She slowly nodded. “Yes, Daddy.”

“Good… good. You… are… a killer?”

I blinked at that; Even coming from a misshapen amalgamation of pony parts, the question seemed bizarre. I expected Taxi to dismiss the question as ridiculous, but her ears sank, and she said: “N-no, Daddy…"

He gave her a look that seemed to pierce through the thin facade she was presenting. In this case, his gaze was like using a buzzsaw to slice a dinner roll; a foal could have figured out that Taxi was hiding something. I cocked my head towards my driver, and saw her shoulders start to tremble.

“You… would not… lie… to me… would you… Girl?”

“No, Daddy,” she whispered. “I’ve… I’ve killed.”

I couldn’t be certain, but I didn’t remember her ever mentioning she’d killed somepony. It was certainly possible in our line of work, but most suspects surrender or flee when a cop threatens deadly force.
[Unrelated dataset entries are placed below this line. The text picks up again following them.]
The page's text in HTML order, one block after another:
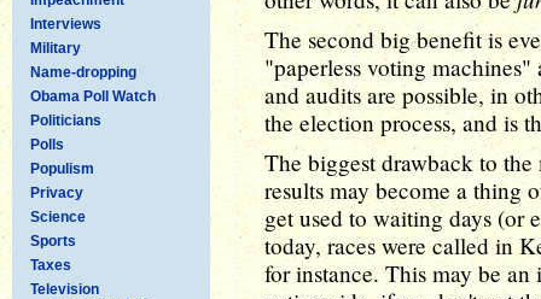
Interviews
Military
Name-dropping
Obama Poll Watch
Politicians
Polls
Populism
Privacy
Science
Sports
Taxes
Television
The second big benefit is
"paperless voting
and audits are possible, in
the election process, and is
The biggest drawback to
results may become a thing
get used to waiting days (or
today, races were called in
for instance. This may be
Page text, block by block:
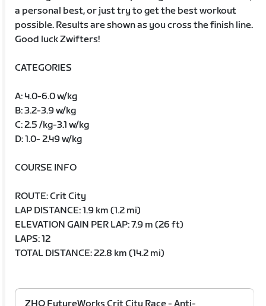
a personal best, or just try to get the best workout
possible. Results are shown as you cross the finish line.
Good luck Zwifters!
CATEGORIES
A: 4.0-6.0 w/kg
B: 3.2-3.9 w/kg
C: 2.5 /kg-3.1 w/kg
D: 1.0- 2.49 w/kg
COURSE INFO
ROUTE: Crit City
LAP DISTANCE: 1.9 km (1.2 mi)
ELEVATION GAIN PER LAP: 7.9 m (26 ft)
LAPS: 12
TOTAL DISTANCE: 22.8 km (14.2 mi)

Even patrol officers rarely actually discharge their guns, and some detectives are lucky enough never have to touch a trigger-bit with their teeth.

In all the time she’d been on the force and in the years thereafter, despite how crazily effective a martial artist she was, I couldn’t remember actually hearing of a death directly attributed to my driver’s hooves. She’d hurt a lot of ponies, who... usually deserved it, but killing wasn’t her thing. Even that whacking great cannon she liked to cart around in the trunk was a non-lethal weapon.
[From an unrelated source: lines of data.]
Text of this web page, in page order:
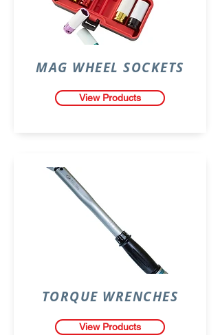
MAG WHEEL SOCKETS
View Products
TORQUE WRENCHES
View Products
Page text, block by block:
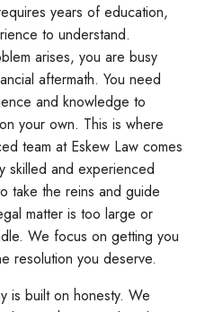
years of education,
to understand.
arises, you are busy
aftermath. You need
and knowledge to
your own. This is where
team at Eskew Law comes
skilled and experienced
take the reins and guide
matter is too large or
We focus on getting you
resolution you deserve.
is built on honesty. We
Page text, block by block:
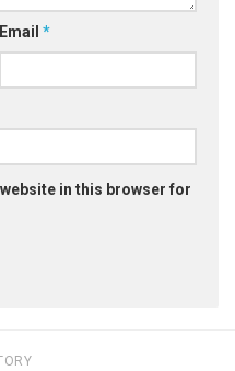
Email *
in this browser for
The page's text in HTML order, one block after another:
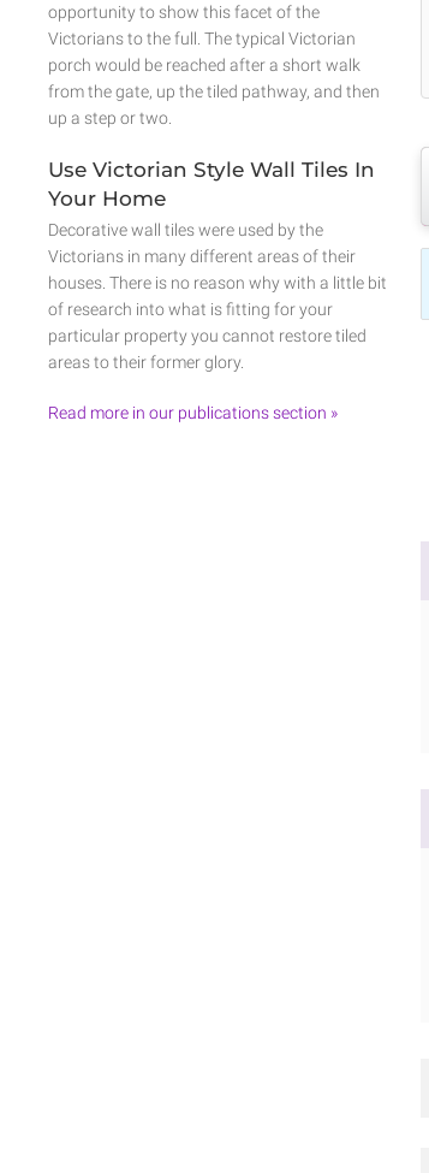
opportunity to show this facet of the
Victorians to the full. The typical Victorian
porch would be reached after a short walk
from the gate, up the tiled pathway, and then
up a step or two.
Use Victorian Style Wall Tiles In
Your Home
Decorative wall tiles were used by the
Victorians in many different areas of their
houses. There is no reason why with a little bit
of research into what is fitting for your
particular property you cannot restore tiled
areas to their former glory.
Read more in our publications section »

The somewhat traitorous thought occurred to me that her partner, Fox Glove, had died, as well as their suspect in that case, Skinner, but she’d never been forthcoming with the details of those events.

I shook my head. Part of me wanted to grab the nearest blunt object, brain her with it, then pull her out of that room and take my lumps later on. Surely avoiding the psychological damage this little meet and greet must have been doing was worth a few nights nursing some broken bones when she woke up. Right?
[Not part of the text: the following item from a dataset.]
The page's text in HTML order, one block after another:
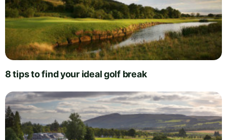
8 tips to find your ideal golf break
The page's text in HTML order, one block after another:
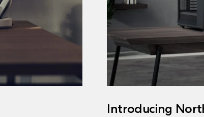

Stone Shine settled his misshapen skull back into the pillows, staring at the ceiling. “I… am glad. Girl will need… to kill. There will be… much killing.”

My driver and I shared a confused look. Taxi reached back with one leg and snatched a discretely placed stool sitting beside the bed. Sitting down, she rested one hoof on the bedsheet. “Daddy… I don’t want to kill anypony. I’m not like you.”

Stone’s lips twitched, though emotions were tough to read on that wasted face. “I… do… hope for your sake… that isn’t true.”

I took a couple of steps forward and put my forelegs up on the bed.

“You… know something about what’s been happening in the city?” I asked.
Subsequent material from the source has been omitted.